Input records —
---------------
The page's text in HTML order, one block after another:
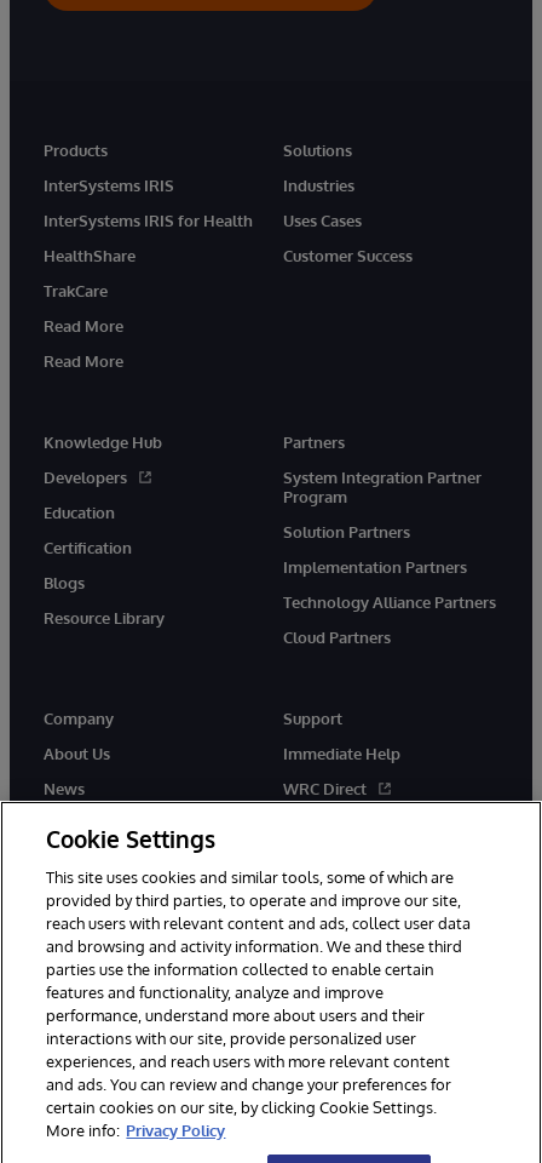
Products
InterSystems IRIS
InterSystems IRIS for Health
HealthShare
TrakCare
Read More
Read More
Solutions
Industries
Uses Cases
Customer Success
Knowledge Hub
Developers
Education
Certification
Blogs
Resource Library
Partners
System Integration Partner
Program
Solution Partners
Implementation Partners
Technology Alliance Partners
Cloud Partners
Company
About Us
News
Support
Immediate Help
WRC Direct
© 1996-2026 InterSystems Corporation, Cambridge, MA. All Rights
Reserved.
Notices/Terms & Conditions
Privacy Statement
Guarantee
Accessibility
Cookie Settings
This site uses cookies and similar tools, some of which are
provided by third parties, to operate and improve our site,
reach users with relevant content and ads, collect user data
and browsing and activity information. We and these third
parties use the information collected to enable certain
features and functionality, analyze and improve
performance, understand more about users and their
interactions with our site, provide personalized user
experiences, and reach users with more relevant content
and ads. You can review and change your preferences for
certain cookies on our site, by clicking Cookie Settings.
More info: Privacy Policy
---------------
All lines from the one with "This site uses" through the end of the material above are to be printed exactly, and only those.

This site uses cookies and similar tools, some of which are
provided by third parties, to operate and improve our site,
reach users with relevant content and ads, collect user data
and browsing and activity information. We and these third
parties use the information collected to enable certain
features and functionality, analyze and improve
performance, understand more about users and their
interactions with our site, provide personalized user
experiences, and reach users with more relevant content
and ads. You can review and change your preferences for
certain cookies on our site, by clicking Cookie Settings.
More info: Privacy Policy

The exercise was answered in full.